Once the object vertices are in sensor coordinates, we can check if they are in front or behind the camera. If they are behind the camera, we will not render them in the image. According to the figure above, if the Z coordinate is positive, then the vertex is in front of the sensor and we can use it.

        for (auto& point : points_in_sensor)
        {
            // A 3D point is visible in the image if its Z coordinate relative to the fisheye sensor is positive.
            if (point.z() > 0)

If the point is visible, we can project it into the image by using the lens distortion information encoded by the intrinsics object.
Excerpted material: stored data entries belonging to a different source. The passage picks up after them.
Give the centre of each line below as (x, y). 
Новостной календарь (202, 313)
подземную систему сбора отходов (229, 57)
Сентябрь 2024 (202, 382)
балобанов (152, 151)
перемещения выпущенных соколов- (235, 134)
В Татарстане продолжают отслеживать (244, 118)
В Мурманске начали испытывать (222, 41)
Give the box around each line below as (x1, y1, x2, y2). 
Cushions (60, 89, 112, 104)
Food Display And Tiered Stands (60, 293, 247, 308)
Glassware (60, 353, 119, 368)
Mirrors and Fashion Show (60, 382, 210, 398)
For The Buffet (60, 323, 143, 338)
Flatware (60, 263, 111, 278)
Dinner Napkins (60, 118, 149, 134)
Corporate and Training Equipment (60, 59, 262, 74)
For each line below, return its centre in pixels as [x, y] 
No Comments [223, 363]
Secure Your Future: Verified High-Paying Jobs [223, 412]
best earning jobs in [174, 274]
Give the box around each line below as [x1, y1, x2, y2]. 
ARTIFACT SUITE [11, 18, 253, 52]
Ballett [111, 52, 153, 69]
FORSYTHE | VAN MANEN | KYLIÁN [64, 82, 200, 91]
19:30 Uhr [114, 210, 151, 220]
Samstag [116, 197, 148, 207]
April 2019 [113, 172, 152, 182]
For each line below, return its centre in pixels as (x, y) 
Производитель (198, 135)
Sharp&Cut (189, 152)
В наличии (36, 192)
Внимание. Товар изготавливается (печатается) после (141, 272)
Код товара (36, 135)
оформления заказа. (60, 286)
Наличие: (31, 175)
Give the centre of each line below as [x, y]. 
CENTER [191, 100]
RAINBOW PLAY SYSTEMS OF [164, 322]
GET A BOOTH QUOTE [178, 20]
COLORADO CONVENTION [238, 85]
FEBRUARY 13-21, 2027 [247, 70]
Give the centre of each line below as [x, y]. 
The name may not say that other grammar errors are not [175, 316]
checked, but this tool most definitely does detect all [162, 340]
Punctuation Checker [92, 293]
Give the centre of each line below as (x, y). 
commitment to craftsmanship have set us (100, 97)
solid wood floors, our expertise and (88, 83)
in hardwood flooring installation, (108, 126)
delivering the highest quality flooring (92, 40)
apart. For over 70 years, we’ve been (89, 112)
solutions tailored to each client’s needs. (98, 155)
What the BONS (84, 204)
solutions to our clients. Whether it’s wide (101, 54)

The function the API provides for this is rs2_project_point_to_pixel, which gives the pixel coordinates of a 3D point:

            {
                // Project 3D sensor coordinates to 2D fisheye image coordinates using intrinsics
                projected_line.emplace_back();
                rs2_project_point_to_pixel(projected_line.back().f, &intrinsics, point.f);
            }
        }

Since we have the pixel coordinates of the segments, we can now draw them on the image.
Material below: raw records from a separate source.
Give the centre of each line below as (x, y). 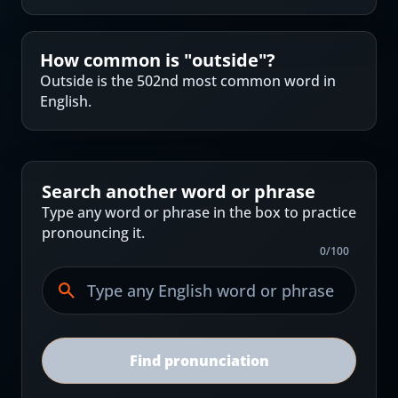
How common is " (116, 60)
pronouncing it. (93, 233)
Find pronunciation (199, 361)
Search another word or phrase (179, 191)
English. (66, 101)
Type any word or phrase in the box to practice (199, 212)
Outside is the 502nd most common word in (188, 81)
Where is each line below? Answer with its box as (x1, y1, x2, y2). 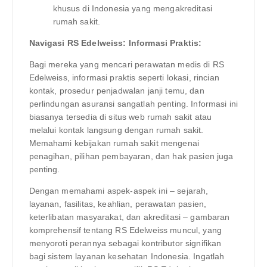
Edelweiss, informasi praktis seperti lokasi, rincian (29, 73, 219, 83)
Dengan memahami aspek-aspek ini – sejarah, (29, 186, 209, 196)
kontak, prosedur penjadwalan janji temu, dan (29, 86, 204, 96)
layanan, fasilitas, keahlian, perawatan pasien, (29, 199, 207, 209)
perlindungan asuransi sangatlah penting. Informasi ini (29, 99, 238, 109)
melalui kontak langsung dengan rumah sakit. (29, 125, 204, 135)
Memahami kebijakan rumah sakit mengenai (29, 138, 199, 148)
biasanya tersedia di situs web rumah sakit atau (29, 112, 212, 122)
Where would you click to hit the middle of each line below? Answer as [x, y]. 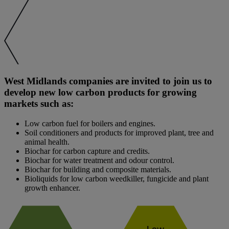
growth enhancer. [52, 188]
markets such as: [39, 104]
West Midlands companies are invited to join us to [108, 81]
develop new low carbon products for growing [100, 93]
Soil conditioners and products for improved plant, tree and [119, 133]
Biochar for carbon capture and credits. [87, 151]
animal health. [47, 142]
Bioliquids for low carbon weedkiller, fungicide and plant [117, 179]
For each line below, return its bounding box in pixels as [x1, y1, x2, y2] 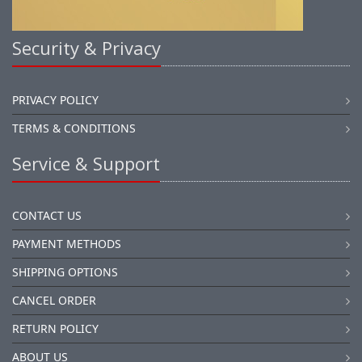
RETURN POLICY [12, 321, 99, 336]
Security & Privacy [12, 36, 161, 60]
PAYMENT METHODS [12, 236, 121, 251]
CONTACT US [12, 208, 82, 223]
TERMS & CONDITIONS [12, 120, 136, 136]
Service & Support [12, 151, 160, 175]
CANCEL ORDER [12, 293, 96, 308]
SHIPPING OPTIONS [12, 264, 118, 280]
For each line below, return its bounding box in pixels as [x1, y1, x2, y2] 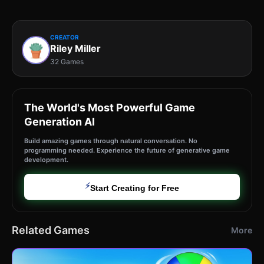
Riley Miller [50, 42, 101, 55]
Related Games [12, 224, 90, 237]
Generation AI [24, 115, 95, 128]
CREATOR [50, 34, 79, 41]
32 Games [50, 57, 84, 67]
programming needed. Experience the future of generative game [24, 146, 230, 155]
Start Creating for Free [90, 183, 179, 193]
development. [24, 156, 68, 164]
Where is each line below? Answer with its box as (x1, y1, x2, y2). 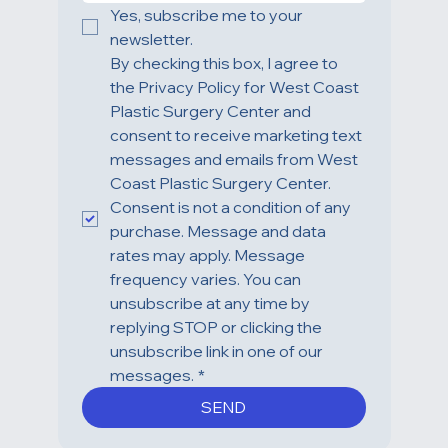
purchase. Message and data (109, 256, 326, 277)
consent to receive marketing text (109, 160, 362, 181)
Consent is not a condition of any (109, 232, 351, 253)
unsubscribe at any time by (109, 328, 310, 349)
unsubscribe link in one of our (109, 376, 323, 397)
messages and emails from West (109, 184, 358, 205)
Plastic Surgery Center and (109, 136, 311, 157)
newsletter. (109, 64, 193, 85)
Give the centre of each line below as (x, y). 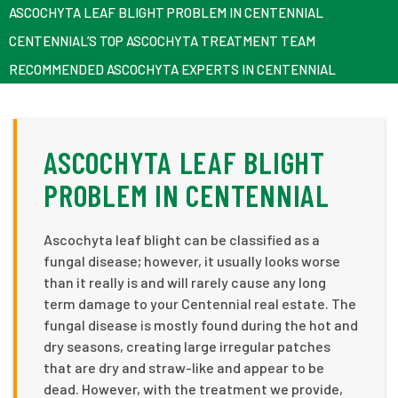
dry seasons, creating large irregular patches (187, 346)
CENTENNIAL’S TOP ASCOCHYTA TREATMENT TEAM (162, 40)
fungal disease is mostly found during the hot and (201, 324)
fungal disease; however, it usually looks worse (192, 260)
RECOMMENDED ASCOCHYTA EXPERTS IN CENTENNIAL (172, 69)
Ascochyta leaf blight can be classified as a (182, 239)
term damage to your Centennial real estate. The (200, 303)
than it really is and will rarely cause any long (185, 282)
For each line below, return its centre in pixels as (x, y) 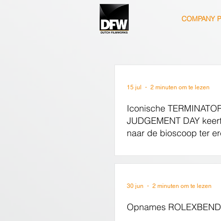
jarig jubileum (153, 145)
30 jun (135, 186)
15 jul (134, 87)
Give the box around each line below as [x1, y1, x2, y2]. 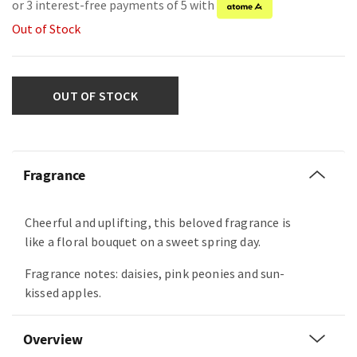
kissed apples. [25, 284, 102, 301]
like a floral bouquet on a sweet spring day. [25, 233, 261, 250]
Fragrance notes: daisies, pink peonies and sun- [25, 265, 285, 282]
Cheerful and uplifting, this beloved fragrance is [25, 214, 291, 231]
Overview [23, 330, 83, 349]
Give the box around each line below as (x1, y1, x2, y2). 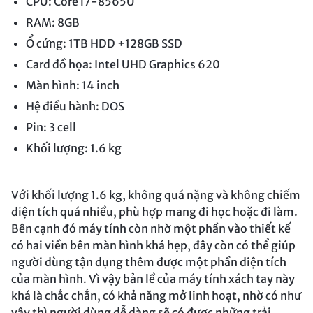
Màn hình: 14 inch (25, 78, 119, 93)
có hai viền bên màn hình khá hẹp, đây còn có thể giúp (11, 238, 296, 253)
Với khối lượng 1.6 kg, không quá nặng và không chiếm (11, 188, 300, 203)
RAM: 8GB (25, 15, 80, 30)
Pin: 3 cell (25, 120, 76, 135)
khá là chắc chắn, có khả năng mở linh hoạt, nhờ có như (11, 289, 301, 303)
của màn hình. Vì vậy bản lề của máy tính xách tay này (11, 272, 295, 286)
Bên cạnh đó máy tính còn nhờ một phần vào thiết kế (11, 221, 291, 236)
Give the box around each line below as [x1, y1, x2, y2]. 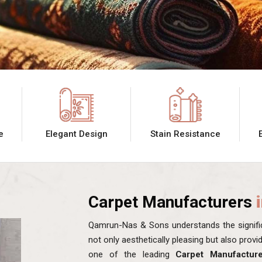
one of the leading [88, 249, 175, 260]
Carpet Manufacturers [88, 192, 256, 212]
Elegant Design [45, 128, 108, 139]
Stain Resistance [150, 128, 220, 139]
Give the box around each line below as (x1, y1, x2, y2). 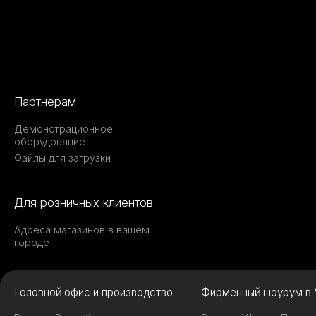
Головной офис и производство (14, 285, 173, 299)
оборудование (14, 135, 85, 147)
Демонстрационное (14, 122, 113, 135)
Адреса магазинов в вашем (14, 223, 150, 236)
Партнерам (14, 94, 76, 109)
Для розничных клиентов (14, 195, 153, 209)
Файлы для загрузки (14, 151, 111, 164)
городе (14, 236, 49, 248)
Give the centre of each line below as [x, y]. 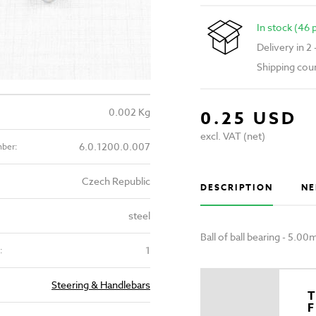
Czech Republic [116, 181]
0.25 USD [248, 119]
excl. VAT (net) [232, 136]
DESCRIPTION [237, 188]
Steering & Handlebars [101, 285]

        // Display the line in the image
        render_line(projected_line, i);
    }

Finally, we render some text on the image.

    // Display text in the image
    render_text(app.height(), "Press spacebar to reset the pose of the virtual object. Press ESC to exit");

At this point, our application has shown the current fisheye image with a rendered virtual object on it to the user. To control the flow of the program, we check if the user presses any key.

    // Check if some key is pressed
    switch (key_watcher.get_key())
    {

If the user presses spacebar, we move the virtual object in front of the camera again.

    case GLFW_KEY_SPACE:
        // Reset virtual object pose if user presses spacebar
        object_pose_in_world = reset_object_pose(device_pose_in_world);
        std::cout << "Setting new pose for virtual object: " << object_pose_in_world.translation << std::endl;
        break;

If the user presses escape, we close the window to exit the application.

    case GLFW_KEY_ESCAPE:
        // Exit if user presses escape
        app.close();
        break;
    }
}